- Theatrical release poster
- Directed by: S. S. Balan
- Screenplay by: S. S. Balan
- Based on: Zanjeer by Salim–Javed
- Produced by: S. Maniyan Vidwan V. Lakshmanan
- Starring: M. G. Ramachandran Latha M. N. Nambiar
- Cinematography: A. Shammugham
- Edited by: M. Umanath
- Music by: M. S. Viswanathan
- Production company: Udhayam Productions
- Release date: 30 November 1974;
- Running time: 146 minutes
- Country: India
- Language: Tamil

= Sirithu Vazha Vendum =

1974 film by S. S. Balan

Siritthu Vazha Vendum (/ta/ ) is a 1974 Indian Tamil-language action film written and directed by S. S. Balan. The film stars M. G. Ramachandran, Latha and M. N. Nambiar. It is based on the 1967 Italian film Death Rides a Horse and 1973 Hindi film Zanjeer. The film was released on 30 November 1974, and ran for over 100 days in theatres.

== Plot ==
During his childhood, Ramu escapes death during the massacre of his parents. He grows up, haunted by the memory of this horrible night, drawing indefatigably a white horse, resulting from the chain bracelet of the mysterious killer. He also turns into a fearless and death-defying cop with an insatiable urge to get vengeance.

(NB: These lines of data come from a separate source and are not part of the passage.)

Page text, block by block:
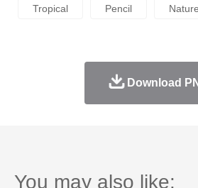
Tropical Pencil Nature
Download
You may also like:
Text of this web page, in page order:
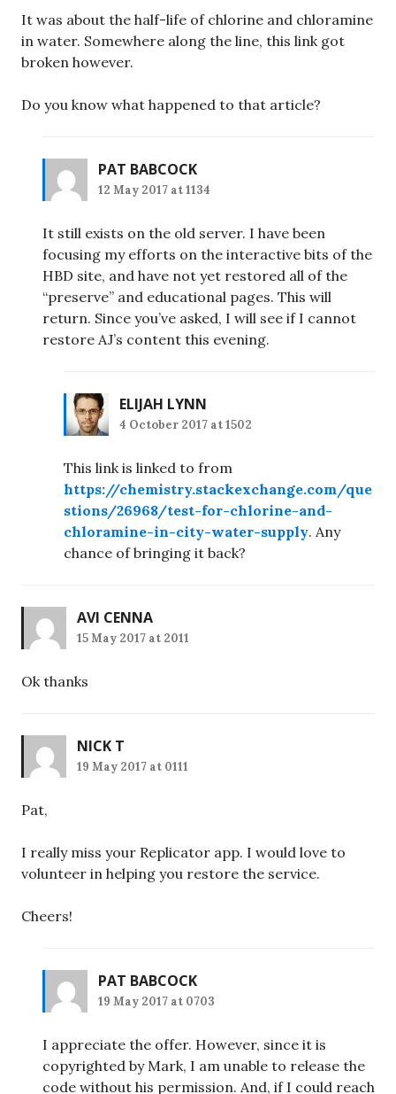
It was about the half-life of chlorine and chloramine
in water. Somewhere along the line, this link got
broken however.
Do you know what happened to that article?
PAT BABCOCK
12 May 2017 at 1134
It still exists on the old server. I have been
focusing my efforts on the interactive bits of the
HBD site, and have not yet restored all of the
“preserve” and educational pages. This will
return. Since you’ve asked, I will see if I cannot
restore AJ’s content this evening.
ELIJAH LYNN
4 October 2017 at 1502
This link is linked to from
https://chemistry.stackexchange.com/que
stions/26968/test-for-chlorine-and-
chloramine-in-city-water-supply. Any
chance of bringing it back?
AVI CENNA
15 May 2017 at 2011
Ok thanks
NICK T
19 May 2017 at 0111
Pat,
I really miss your Replicator app. I would love to
volunteer in helping you restore the service.
Cheers!
PAT BABCOCK
19 May 2017 at 0703
I appreciate the offer. However, since it is
copyrighted by Mark, I am unable to release the
code without his permission. And, if I could reach
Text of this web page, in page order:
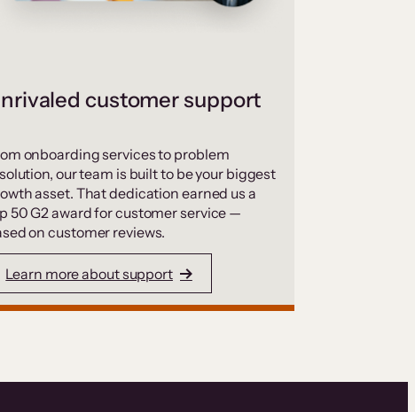
customer support
onboarding services to problem
our team is built to be your biggest
asset. That dedication earned us a
50 G2 award for customer service —
on customer reviews.
Learn more about support
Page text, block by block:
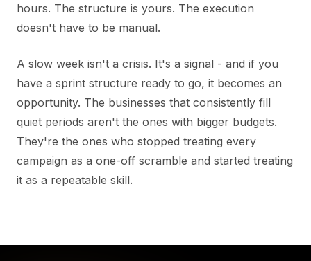
hours. The structure is yours. The execution
doesn't have to be manual.
A slow week isn't a crisis. It's a signal - and if you
have a sprint structure ready to go, it becomes an
opportunity. The businesses that consistently fill
quiet periods aren't the ones with bigger budgets.
They're the ones who stopped treating every
campaign as a one-off scramble and started treating
it as a repeatable skill.
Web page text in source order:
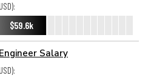
$59.6k
Salary
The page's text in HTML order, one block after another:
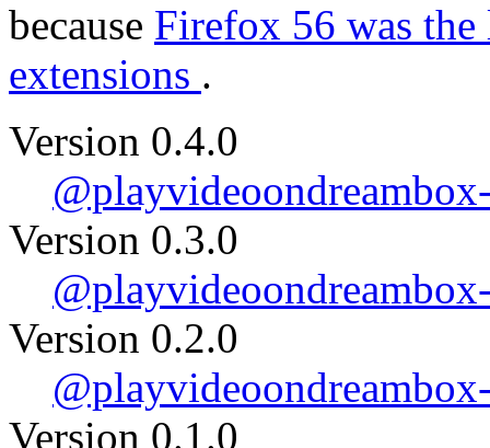
because Firefox 56 was
extensions .
Version 0.4.0
Version 0.3.0
Version 0.2.0
Version 0.1.0
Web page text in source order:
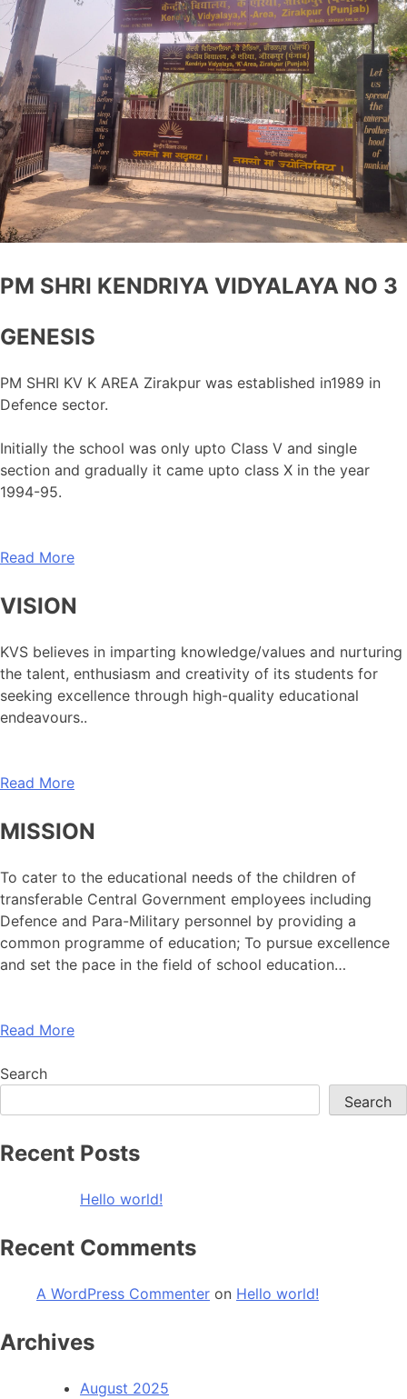
PM SHRI KENDRIYA VIDYALAYA NO 3
GENESIS
PM SHRI KV K AREA Zirakpur was established in1989 in
Defence sector.
Initially the school was only upto Class V and single
section and gradually it came upto class X in the year
1994-95.
Read More
VISION
KVS believes in imparting knowledge/values and nurturing
the talent, enthusiasm and creativity of its students for
seeking excellence through high-quality educational
endeavours..
Read More
MISSION
To cater to the educational needs of the children of
transferable Central Government employees including
Defence and Para-Military personnel by providing a
common programme of education; To pursue excellence
and set the pace in the field of school education…
Read More
Search
Search
Recent Posts
Hello world!
Recent Comments
A WordPress Commenter on Hello world!
Archives
August 2025
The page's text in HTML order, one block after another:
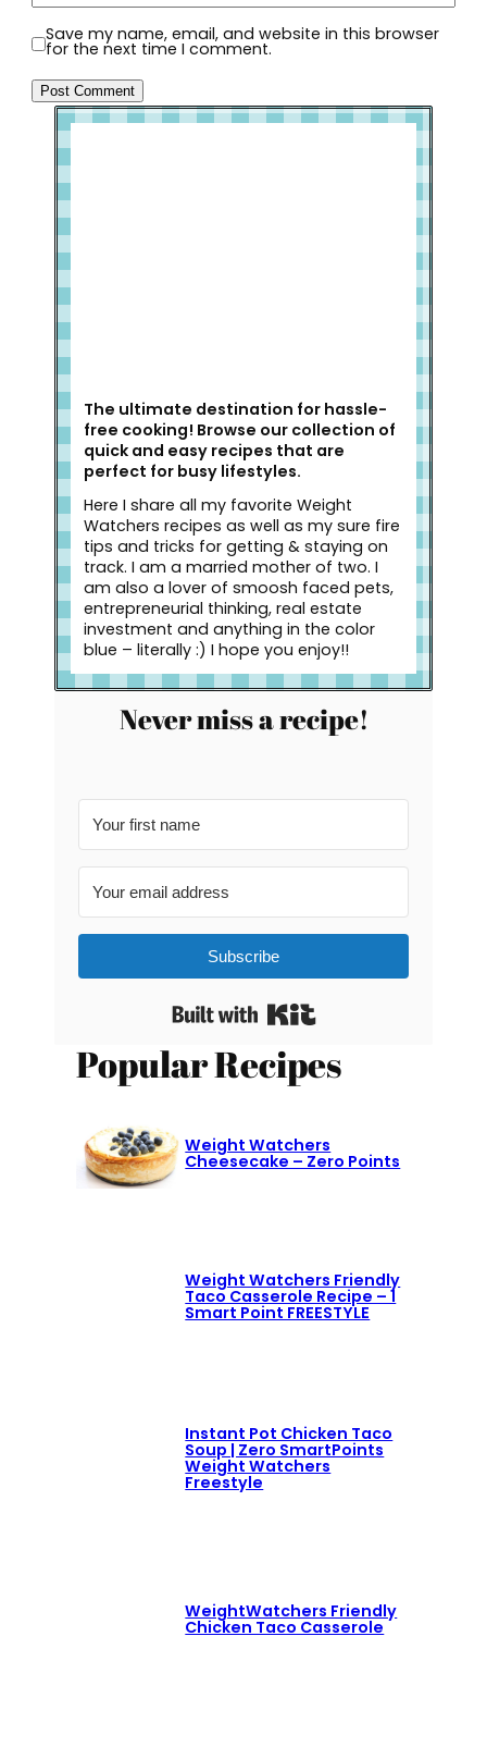
Save my name, email, and website in this browser
for the next time I comment.
The ultimate destination for hassle-
free cooking! Browse our collection of
quick and easy recipes that are
perfect for busy lifestyles.
Here I share all my favorite Weight
Watchers recipes as well as my sure fire
tips and tricks for getting & staying on
track. I am a married mother of two. I
am also a lover of smoosh faced pets,
entrepreneurial thinking, real estate
investment and anything in the color
blue – literally :) I hope you enjoy!!
Never miss a recipe!
Subscribe
Built with Kit
Popular Recipes
Weight Watchers
Cheesecake – Zero Points
Weight Watchers Friendly
Taco Casserole Recipe – 1
Smart Point FREESTYLE
Instant Pot Chicken Taco
Soup | Zero SmartPoints
Weight Watchers
Freestyle
WeightWatchers Friendly
Chicken Taco Casserole
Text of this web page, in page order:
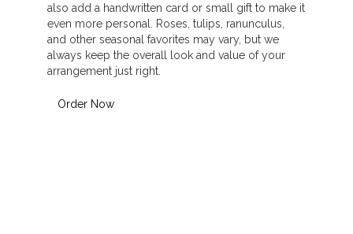
also add a handwritten card or small gift to make it
even more personal. Roses, tulips, ranunculus,
and other seasonal favorites may vary, but we
always keep the overall look and value of your
arrangement just right.
Order Now
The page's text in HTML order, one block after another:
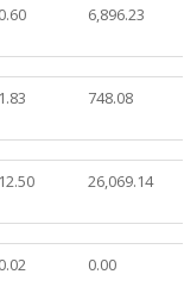
0.60 6,896.23
1.83 748.08
12.50 26,069.14
0.02 0.00
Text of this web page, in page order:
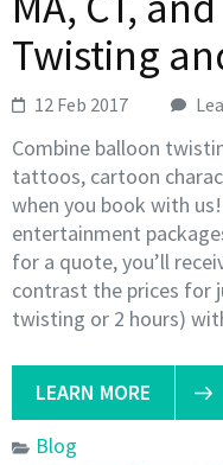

Later, he finds the murderer some years later on his policeman's way with the help of Usthad Abdul Rahman, an ex-owner of a cabaret who once was Ramu's enemy but now has sworn to give his life for Ramu after an initial fight, and settles the score with him.

==Production==
The film was launched at Gemini Studios. Ki. Va. Jagannathan lit the lamp while L. V. Prasad switched on the camera. The song "Konja Neram Ennai" was picturised on that day.
== Soundtrack ==
The soundtrack was composed by M. S. Viswanathan. The song "Konja Neram" is set in Saranga raga.

Track listing
| No. | Title | Lyrics | Singer(s) | Length |
|---|---|---|---|---|
| 1. | "Ondre Solvaan (Ennathil Nalamirunthel)" | Pulamaipithan | T. M. Soundararajan, chorus | 5:13 |
| 2. | "Nee Ennai Vittu" | Pulamaipithan | L. R. Eswari | 3:45 |
| 3. | "Konja Neram Ennai" | Vaali | T. M. Soundararajan, S. Janaki | 5:25 |
| 4. | "Ponmana Chemmalai" | Vaali | T. M. Soundararajan, Vani Jairam | 2:59 |
| 5. | "Ulagam Ennum" | Pulamaipithan | T. M. Soundararajan, P. Susheela, Sheikh Salamad | 5:09 |
| Total length: |  |  |  | 22:31 |

== Reception ==
Kanthan of Kalki said the film, despite its title, had nothing to make audiences cheerful. Navamani praised the acting, music, art, dialogues and direction.